[Records contained in a dataset]
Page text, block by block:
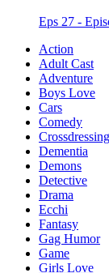
Eps 27 -
Action
Adult Cast
Adventure
Boys Love
Cars
Comedy
Crossdressing
Dementia
Demons
Detective
Drama
Ecchi
Fantasy
Gag Humor
Game
Girls Love

__WHAT IS EXPECTED__: Set down the entries shown above once more, exactly as they read, but without pictures.

__EXERCISE ANSWER__:
Page text, block by block:
Eps 27 -
Action
Adult Cast
Adventure
Boys Love
Cars
Comedy
Crossdressing
Dementia
Demons
Detective
Drama
Ecchi
Fantasy
Gag Humor
Game
Girls Love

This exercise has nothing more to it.